Put a transformation under the form of a rotation in the complex plane

Question

On the complex plane, I have a transformation "T" such that :

$z' = (m+i)z + m - 1 - i$ ($z'$ is the image and $z$ the preimage, $z$ and $z'$ are both complex number)

and $m$ is a real number.

I'd need to determine "$m$" such that this transformation "T" is a rotation.

I know a rotation can be written under the form : $z'- w = k (z - w)$ with "$w$" the complex number associated with the center and "$k$" a complex number modulus 1. But I can't find how to put "T" under the form of a rotation.

Some hint would be very appreciated, Thanks.

Answer 1

Rotations are described by formula $z'-w=k(z-w)$, i.e. $z'=kz+w(1-k)$.
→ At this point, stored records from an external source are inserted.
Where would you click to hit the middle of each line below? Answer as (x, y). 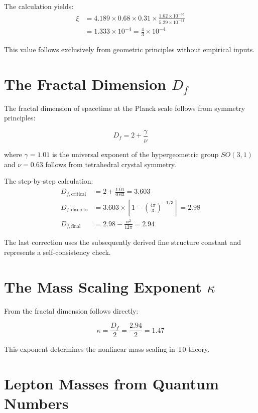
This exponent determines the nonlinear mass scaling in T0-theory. (107, 349)
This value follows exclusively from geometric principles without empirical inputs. (130, 49)
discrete (79, 210)
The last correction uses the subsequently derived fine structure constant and (123, 242)
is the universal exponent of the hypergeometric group (135, 154)
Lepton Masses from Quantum (111, 384)
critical (79, 194)
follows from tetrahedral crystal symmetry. (111, 164)

You are given transformation "T" of the form $z'=(m+i)z+m-1-i$. Hence $$ k=m+i $$ Using condition $|k|=1$ you can determine $m$.

The rest is clear.

Answer 2

Use the form you have to get $z'=kz-kw+w=kz+(1-k)w$. Comapre it to the form you have. You know that $k=m+i$ and that $(1-k)w=m-1-i$. Since $k$ has to have modulus $1$, you can find $k$. From there find $w$.